The Impact of NAT2 Acetylator Genotype on Mutagenesis and DNA Adducts from 2-Amino-9H-pyrido[2,3-b]indole

2-Amino-9H-pyrido[2,3-b]indole (A alpha C) is a carcinogenic heterocyclic aromatic amine (HAA) that is produced in high quantities in tobacco smoke and that also forms in charred meats. The bioactivation of A alpha C occurs by cytochrome P450-mediated (P450 1A2) N-oxidation of the exocyclic amine group, to form 2-hydroxyamino-9H-pyrido[2,3-b]indole (HONH-A alpha C). The HONH-A alpha C metabolite can then undergo further activation by phase II enzymes to form the penultimate ester species, which bind to DNA. Some epidemiological studies suggest a role for NAT2 genetic polymorphisms in human susceptibilities to various cancers from tobacco smoke and from consumption of well-done meats, where the exposures to A alpha C can be substantial.
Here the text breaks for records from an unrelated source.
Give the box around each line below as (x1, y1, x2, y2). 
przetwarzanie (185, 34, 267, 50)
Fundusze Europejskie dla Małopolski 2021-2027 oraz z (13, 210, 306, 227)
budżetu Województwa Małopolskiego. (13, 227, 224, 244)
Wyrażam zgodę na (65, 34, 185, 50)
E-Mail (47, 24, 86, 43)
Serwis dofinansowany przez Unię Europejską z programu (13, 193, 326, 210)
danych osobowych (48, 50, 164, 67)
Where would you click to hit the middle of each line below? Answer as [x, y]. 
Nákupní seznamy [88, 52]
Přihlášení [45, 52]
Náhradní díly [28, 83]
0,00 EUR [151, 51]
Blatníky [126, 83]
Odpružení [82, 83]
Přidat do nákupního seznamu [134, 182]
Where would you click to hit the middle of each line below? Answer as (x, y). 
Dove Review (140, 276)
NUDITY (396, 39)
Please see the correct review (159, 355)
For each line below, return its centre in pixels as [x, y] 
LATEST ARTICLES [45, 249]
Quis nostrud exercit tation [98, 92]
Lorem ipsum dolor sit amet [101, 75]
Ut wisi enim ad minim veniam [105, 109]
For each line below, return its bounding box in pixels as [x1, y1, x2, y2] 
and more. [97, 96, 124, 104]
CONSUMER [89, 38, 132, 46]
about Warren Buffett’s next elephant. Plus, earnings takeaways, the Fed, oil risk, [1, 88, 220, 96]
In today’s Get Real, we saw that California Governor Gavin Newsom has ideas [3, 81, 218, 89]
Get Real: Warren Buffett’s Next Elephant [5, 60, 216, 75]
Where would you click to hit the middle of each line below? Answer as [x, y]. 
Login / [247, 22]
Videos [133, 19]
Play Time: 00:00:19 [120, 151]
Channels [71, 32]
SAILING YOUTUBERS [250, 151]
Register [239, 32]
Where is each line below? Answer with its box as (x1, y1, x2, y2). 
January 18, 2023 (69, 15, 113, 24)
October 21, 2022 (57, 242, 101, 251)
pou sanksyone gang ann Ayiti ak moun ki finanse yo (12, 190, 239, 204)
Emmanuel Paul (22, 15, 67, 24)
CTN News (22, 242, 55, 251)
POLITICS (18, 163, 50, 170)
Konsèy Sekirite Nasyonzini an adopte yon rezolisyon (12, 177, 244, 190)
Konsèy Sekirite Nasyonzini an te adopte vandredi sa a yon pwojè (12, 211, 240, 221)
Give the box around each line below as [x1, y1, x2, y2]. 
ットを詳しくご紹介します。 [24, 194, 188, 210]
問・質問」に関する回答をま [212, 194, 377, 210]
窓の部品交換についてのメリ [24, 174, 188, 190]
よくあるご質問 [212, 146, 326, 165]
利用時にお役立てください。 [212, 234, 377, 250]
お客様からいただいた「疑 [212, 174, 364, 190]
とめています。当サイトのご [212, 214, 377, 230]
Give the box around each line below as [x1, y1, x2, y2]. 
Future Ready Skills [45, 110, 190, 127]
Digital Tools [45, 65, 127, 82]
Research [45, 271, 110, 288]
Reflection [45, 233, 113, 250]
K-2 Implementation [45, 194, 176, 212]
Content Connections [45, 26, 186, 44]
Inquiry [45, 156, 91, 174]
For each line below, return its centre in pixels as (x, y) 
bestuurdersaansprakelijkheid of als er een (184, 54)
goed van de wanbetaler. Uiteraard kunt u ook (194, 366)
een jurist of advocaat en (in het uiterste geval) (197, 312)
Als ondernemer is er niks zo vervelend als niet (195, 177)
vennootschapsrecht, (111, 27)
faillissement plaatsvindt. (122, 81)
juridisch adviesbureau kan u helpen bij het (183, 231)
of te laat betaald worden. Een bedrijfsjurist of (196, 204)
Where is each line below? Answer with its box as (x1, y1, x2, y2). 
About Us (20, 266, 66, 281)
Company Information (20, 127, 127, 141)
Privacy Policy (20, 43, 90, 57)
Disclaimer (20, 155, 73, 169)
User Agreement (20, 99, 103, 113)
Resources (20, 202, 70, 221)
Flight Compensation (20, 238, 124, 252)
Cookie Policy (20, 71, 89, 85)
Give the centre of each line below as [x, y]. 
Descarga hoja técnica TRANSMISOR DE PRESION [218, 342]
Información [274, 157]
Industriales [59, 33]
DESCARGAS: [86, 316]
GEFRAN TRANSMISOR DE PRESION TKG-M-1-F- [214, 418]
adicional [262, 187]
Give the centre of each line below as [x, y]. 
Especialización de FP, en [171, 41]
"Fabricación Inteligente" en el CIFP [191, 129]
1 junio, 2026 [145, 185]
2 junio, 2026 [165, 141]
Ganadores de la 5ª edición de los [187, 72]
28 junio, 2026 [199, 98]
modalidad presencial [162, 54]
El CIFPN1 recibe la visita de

In this investigation, we have measured the genotoxicity of A alpha C in nucleotide excision repair-deficient Chinese hamster ovary (CHO) cells stably transfected with human P450 1A2 and either the NAT2*4 (rapid, wild-type acetylator) or the NAT2*5B (the most common slow acetylator) allele, to determine the role of NAT2 phenotype in the biological effects of A alpha C. Mutations at the hypoxanthine phosphoribosyl transferase (hprt) locus were induced in a dose-dependent manner by A alpha C and were found to be highest in cells transfected with P450 1A2 and NA72*4, followed by cells transfected with P450 1A2 and NAT2*5B. The level of formation of the deoxyguanosine (dG) adduct N-(deoxyguanosin-8-yl)-2-amino-9H-pyrido[2,3-b]indole (dG-C8-A alpha C) paralleled the mutagenic potency in these cell lines. However, A alpha C did not form DNA adducts or induce mutations in untransfected CHO cells or in cells only expressing P450 1A2. These findings clearly demonstrate that NAT2 genetic polymorphism plays a major role in the genotoxic potency of A alpha C.